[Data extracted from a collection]
============================================================

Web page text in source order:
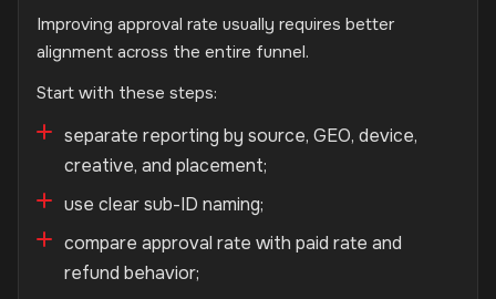
Improving approval rate usually requires better
alignment across the entire funnel.
Start with these steps:
separate reporting by source, GEO, device,
creative, and placement;
use clear sub-ID naming;
compare approval rate with paid rate and
refund behavior;
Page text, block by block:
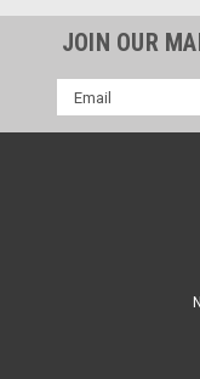
JOIN OUR
Email
Address
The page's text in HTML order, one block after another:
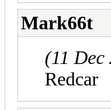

============================================================

(PROBLEM) Return only the lines from the line containing "Page text, block" through the last line of the records above, both ends included, exactly as written, leaving pictures out.

(ANSWER TO THIS EXERCISE)
Page text, block by block:
JOIN OUR
Email
Address
The page's text in HTML order, one block after another:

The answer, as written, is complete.